As told to Colleen, the local priest came to the house
to baptize the newest member of the Sullivan family.
“What will his name be. You must have a name,’’ the
priest informed her. Colleen’s grandmother, having
already named 10 others, was perplexed. “What’s your
name,’’ she asked the priest. “He said it was Andrew,’’
Colleen added. When asked about a middle name, her
grandmother peered out the window at a passing train
and saw the name Myron on a boxcar. Her newborn
thus became Andrew Myron Sullivan, know much later
in boxing circles as “My.”
A welterweight, Sullivan’s first fight took place on
November 6, 1925 at the Fargo Auditorium in Fargo,
N.D., against Frankie Camden, also making his
professional debut. His last bout took place on June
21, 1934 against Solly Dukelsky at Shewbridge Field
in Chicago. Sullivan’s first bout was declared a draw by
newspaper decision. He and Camden met again, on
February 5 the next year, and Sullivan won on points,
again a newspaper decision. Sullivan retired after
Dukelsky stopped him, having compiled a 34-12-3
record that included 25 knockouts. He was 18-6-1 in
25 additional bouts decided by newspaper decision.
My Sullivan played billiards, owned a billiards hall in his
retirement from the ring and owned a saloon, but never
drank himself. People seemed to know him wherever
he went.
“He’d walk down the street in Minneapolis or St. Paul
and always saw people who knew him, Colleen said.
“He’d be in a restaurant and someone would come to
the table to talk.’’
Vacation? “His idea of vacation was to go to Chicago
and see a baseball game,’’ Colleen added. “My younger
brother went with him once. He later asked me if I
knew what it was like to walk down the street with
dad and everybody knew him. He said it was the same
in Chicago.’’
St. Paul Pioneer Press columnist Don Riley once wrote
that My’s only shortcoming was his aversion to training,
that he sometimes lost fights he should have won.

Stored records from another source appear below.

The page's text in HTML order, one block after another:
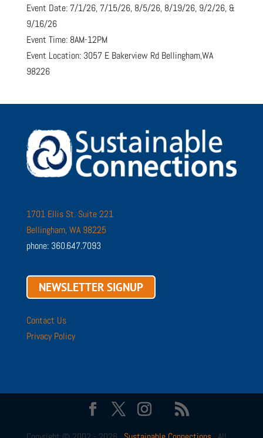
Event Date: 7/1/26, 7/15/26, 8/5/26, 8/19/26, 9/2/26, &
9/16/26
Event Time: 8AM-12PM
Event Location: 3057 E Bakerview Rd Bellingham,WA
98226
1701 Ellis St. Suite 221
Bellingham, WA 98225
phone: 360.647.7093
NEWSLETTER SIGNUP
Contact Us
Privacy Policy
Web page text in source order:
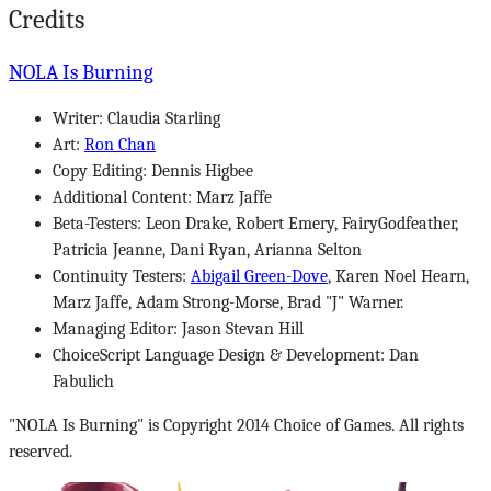
Credits
NOLA Is Burning
Writer: Claudia Starling
Art: Ron Chan
Copy Editing: Dennis Higbee
Additional Content: Marz Jaffe
Beta-Testers: Leon Drake, Robert Emery, FairyGodfeather,
Patricia Jeanne, Dani Ryan, Arianna Selton
Continuity Testers: Abigail Green-Dove, Karen Noel Hearn,
Marz Jaffe, Adam Strong-Morse, Brad "J" Warner.
Managing Editor: Jason Stevan Hill
ChoiceScript Language Design & Development: Dan
Fabulich
"NOLA Is Burning" is Copyright 2014 Choice of Games. All rights
reserved.
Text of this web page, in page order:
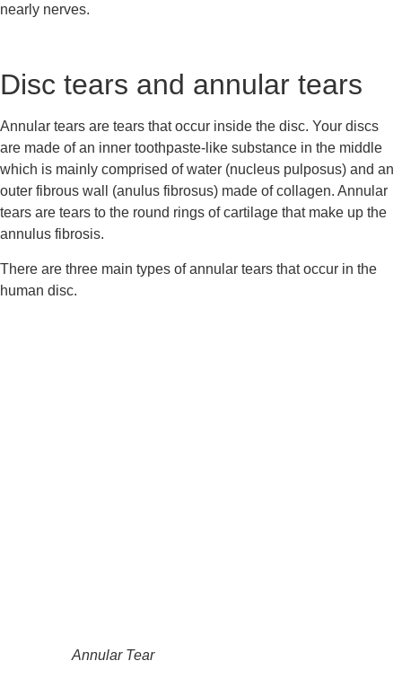
nearly nerves.
Disc tears and annular tears
Annular tears are tears that occur inside the disc. Your discs
are made of an inner toothpaste-like substance in the middle
which is mainly comprised of water (nucleus pulposus) and an
outer fibrous wall (anulus fibrosus) made of collagen. Annular
tears are tears to the round rings of cartilage that make up the
annulus fibrosis.
There are three main types of annular tears that occur in the
human disc.
Annular Tear
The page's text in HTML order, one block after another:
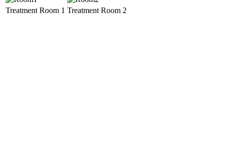
Treatment Room 1 Treatment Room 2
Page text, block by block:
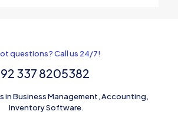
questions? Call us 24/7!
337 8205382
in Business Management, Accounting,
Inventory Software.
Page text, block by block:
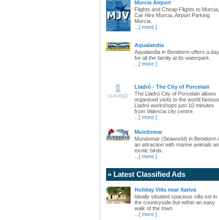
Murcia Airport
Flights and Cheap Flights to Murcia,
Car Hire Murcia, Airport Parking
Murcia.
[ more ]
Aqualandia
Aqualandia in Benidorm offers a day
for all the family at its waterpark.
[ more ]
Lladró - The City of Porcelain
The Lladró City of Porcelain allows
organised visits to the world famous
Lladró workshops just 10 minutes
from Valencia city centre.
[ more ]
Mundomar
Mundomar (Seaworld) in Benidorm
an attraction with marine animals
exotic birds.
[ more ]
» Latest Classified Ads
Holiday Villa near Xativa
Ideally situated spacious villa set in
the countryside but within an easy
walk of the town
[ more ]
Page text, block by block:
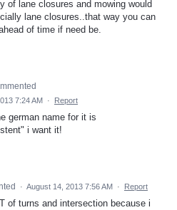
of lane closures and mowing would
lane closures..that way you can
of time if need be.
7:24 AM · Report
german name for it is
i want it!
· August 14, 2013 7:56 AM · Report
of turns and intersection because i
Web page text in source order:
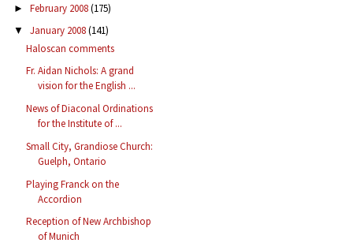
► February 2008(175)
▼ January 2008(141)
Haloscan comments
Fr. Aidan Nichols: A grand
vision for the English ...
News of Diaconal Ordinations
for the Institute of ...
Small City, Grandiose Church:
Guelph, Ontario
Playing Franck on the
Accordion
Reception of New Archbishop
of Munich
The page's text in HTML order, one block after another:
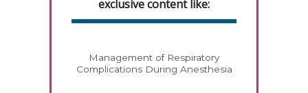
exclusive content like:
Management of Respiratory
Complications During Anesthesia
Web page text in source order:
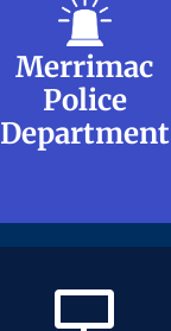
Merrimac
Police
Department
Merrimac
Police
Department
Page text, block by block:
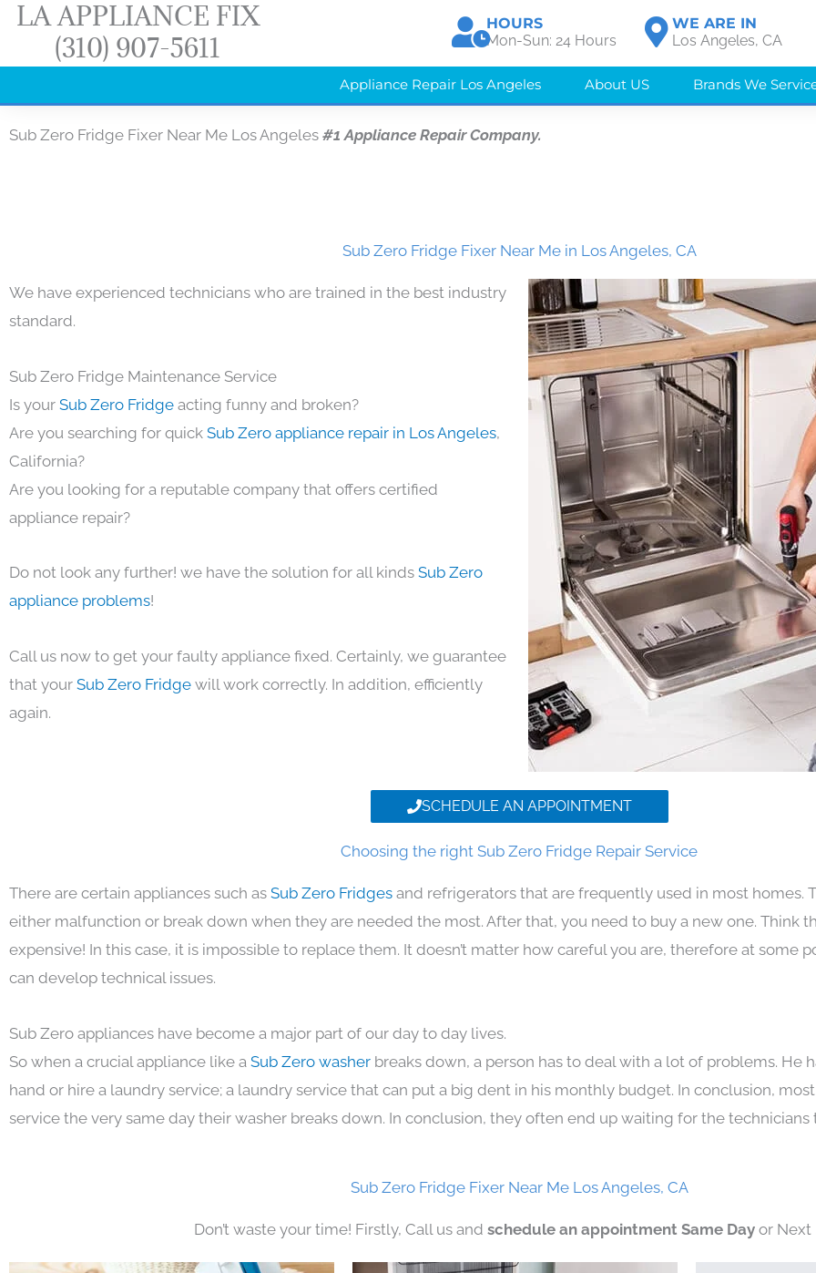
Skip
content
LA APPLIANCE FIX
(310) 907-5611
HOURS
Mon-Sun: 24 Hours
WE ARE IN
Los Angeles, CA
Appliance Repair Los Angeles About US Brands We
Sub Zero Fridge Fixer Near Me Los Angeles #1 Appliance Repair Company.
Sub Zero Fridge Fixer Near Me in Los Angeles, CA
We have experienced technicians who are trained in the best industry
standard.
Sub Zero Fridge Maintenance Service
Is your Sub Zero Fridge acting funny and broken?
Are you searching for quick Sub Zero appliance repair in Los Angeles,
California?
Are you looking for a reputable company that offers certified
appliance repair?
Do not look any further! we have the solution for all kinds Sub Zero
appliance problems!
Call us now to get your faulty appliance fixed. Certainly, we guarantee
that your Sub Zero Fridge will work correctly. In addition, efficiently
again.
SCHEDULE AN APPOINTMENT
Choosing the right Sub Zero Fridge Repair Service
There are certain appliances such as Sub Zero Fridges and refrigerators that are frequently used in most homes.
either malfunction or break down when they are needed the most. After that, you need to buy a new one. Think
expensive! In this case, it is impossible to replace them. It doesn’t matter how careful you are, therefore at some
can develop technical issues.
Sub Zero appliances have become a major part of our day to day lives.
So when a crucial appliance like a Sub Zero washer breaks down, a person has to deal with a lot of problems. He
hand or hire a laundry service; a laundry service that can put a big dent in his monthly budget. In conclusion,
service the very same day their washer breaks down. In conclusion, they often end up waiting for the technicians
Sub Zero Fridge Fixer Near Me Los Angeles, CA
Don’t waste your time! Firstly, Call us and schedule an appointment Same Day or Next

Without this shortcoming, Sullivan could have won a
world title, Riley opined.
On December 29, 1926, he won by newspaper
decision over Jackie Conway for the vacant Minnesota
welterweight title at Kenwood Armory in Minneapolis.
He kept the title by decision over Billy Light, a fellow St.
Paulite he beat three times, on February 15, 1929.
If My had Light’s number, there were others who had
his. He lost three times to Canadian welterweight
champion Frankie Battaglia and twice to fellow
Minnesotan and Hall of Fame inductee King Tut.
Sullivan undoubtedly had a superior sense of balance.
His daughter has a photo of him that seems to back
up this supposition. “He is sitting on a horse,’’ she said,
“and balancing a billiards stick on his chin.’’
Sadly, Sullivan suffered a stroke at age 62. “He was still
young and active and he lived another 13 years,’’ Colleen
said. “But he could no longer play billiards and lost his
speech and partial use of one of his arms. He could
walk, but he could no longer drive.’’
Yet, by that point in his life Sullivan had already
accomplished a great deal, enough in the boxing ring
to earn a place in the Minnesota Boxing Hall of Fame.